Costly: nib Stadium in East Perth. Picture: Bil Hatto/The West Australian

The chief of the Department of Sport and Recreation warned the Barnett Government that a 2011 heads of agreement deal with Nick Tana's Allia Venue Management to run nib Stadium in East Perth would expose the State to significant risks.

_The West Australian _can reveal the Government is liable for an early termination payment of $8 million to Allia after it opted out of its deal to manage nib Stadium 10 years before it was due to expire.

Sports Minister Terry Waldron yesterday refused to detail the value of the payment but told Parliament taxpayers forked out $1.9 million to Allia in December to compensate it for lost revenue because of disruption from the construction of the taxpayer-funded $90 million northern and eastern grandstands.

A further $1.33 million compensation claim, associated with pitch replacement works, is yet to be settled.

According to documents obtained by Labor under Freedom of Information laws, Allia was entitled to terminate the heads of agreement by midnight, March 12 next year. The "early surrender provision" would leave the State liable for a payout based on an agreed valuation of Allia's business at nib Stadium.
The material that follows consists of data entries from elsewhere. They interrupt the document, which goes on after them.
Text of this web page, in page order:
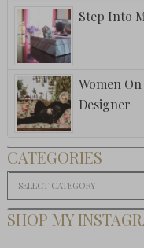
Step Into
Women
Designer
CATEGORIES
Categories
SHOP MY

In question time, Mr Waldron said the State was liable to Allia for "residual value in the balance of the contract".

Allia said it believed termination was "in the best interests of the State and the sporting codes that the State now manages the Stadium for the future".

"We had the objective that the (sporting) codes wouldn't be worse off after the redevelopment," Allia chief executive Peter Bauchop said last night. "Under our agreements and methodologies for calculating fees . . . we are not in a position that we can ensure that."

Allia's original management contract for the rectangular stadium was signed with the Town of Vincent, which owned the old Perth Oval.

In 2011, with the State committed to spending $90 million on a redevelopment, the Department of Sport and Recreation was seeking to renegotiate the heads of agreement to improve the State's position, FOI documents show.

"This has been a very invidious position for us," DSR chief Ron Alexander wrote in an April 2011 email. "(Allia) have employed the Liberal Party lobbyists to work on Govt for them.

"Trying to ensure that we develop a strong negotiating position has been difficult with (redacted) dealing directly with the Premier's office and our minister's office at will.

"We have never been given the authority to get on and ensure the community's $90m plus is wisely spent."

Labor's Rita Saffioti said: "The Barnett Government is paying over $100 million to Serco for a hospital with no patients, and now it appears millions to Allia for not operating a stadium."